Process Skills and Content Knowledge Work Together
Another new understanding is how tightly process skills and content knowledge are connected. In my Unit 2 work, I learned that process skills are not something extra we try to sprinkle in; they’re the foundation of deeper thinking. Students don’t just “learn content” in social studies or science; they use inquiry such as making predictions, asking questions, analyzing data, and constructing explanations.
This helped me rethink my earlier worry that inquiry might take away time from teaching standards. Now I see that inquiry is how students make standards meaningful. When students explore, discuss, analyze, and reflect, they’re not avoiding content; on the other hand they’re engaging with it more deeply.
Inquiry Isn’t Chaos
A major change in my perspective came from looking closely at the case studies. In Classroom One, students were completely in charge, but the teacher still had a purpose and direction behind the scenes. That helped me understand something I was struggling with earlier: inquiry isn’t the teacher stepping back and hoping everything works out. It’s the teacher creating conditions where student thinking can unfold.

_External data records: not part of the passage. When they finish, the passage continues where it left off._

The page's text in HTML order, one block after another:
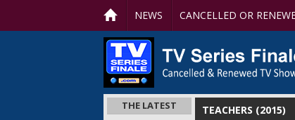
NEWS CANCELLED OR
TEACHERS (2015)
THE LATEST
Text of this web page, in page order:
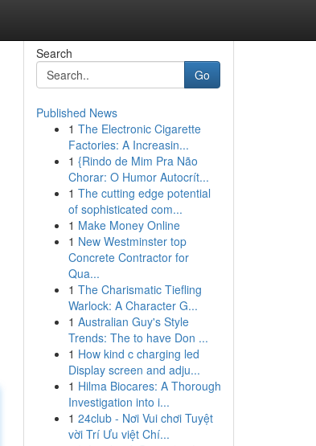
Search
Go
Published News
1 The Electronic Cigarette
Factories: A Increasin...
1 {Rindo de Mim Pra Não
Chorar: O Humor Autocrít...
1 The cutting edge potential
of sophisticated com...
1 Make Money Online
1 New Westminster top
Concrete Contractor for
Qua...
1 The Charismatic Tiefling
Warlock: A Character G...
1 Australian Guy's Style
Trends: The to have Don ...
1 How kind c charging led
Display screen and adju...
1 Hilma Biocares: A Thorough
Investigation into i...
1 24club - Nơi Vui chơi Tuyệt
vời Trí Ưu việt Chí...

This connects to Donovan & Bransford’s (2005) point about tapping into students’ background knowledge before moving forward. Inquiry takes intention, planning, and knowing where students are starting from. It’s not “hands off” teaching, it’s teaching that listens before it acts.
Curiosity Really Is the Heart of Learning
One idea that keeps coming back in everything I’ve read is that curiosity is not something extra, it’s central to how learning actually happens. Wolpert-Gawron (2016) emphasized that good inquiry isn’t just asking questions, but asking the right questions that push thinking forward. Over the past few weeks, I’ve started to see curiosity almost as a skill we help students build, not just a personality trait that some students have and others don’t.
What Has Changed for Me
If I compare my thinking now to a few weeks ago, here’s the biggest shift:
- I used to think inquiry was something you “do” a couple times during a unit.
- Now I see it as a mindset and a way of approaching learning.
- Inquiry can live inside small moments; like asking a more open-ended questions.
- It doesn’t have to be a huge project to be meaningful.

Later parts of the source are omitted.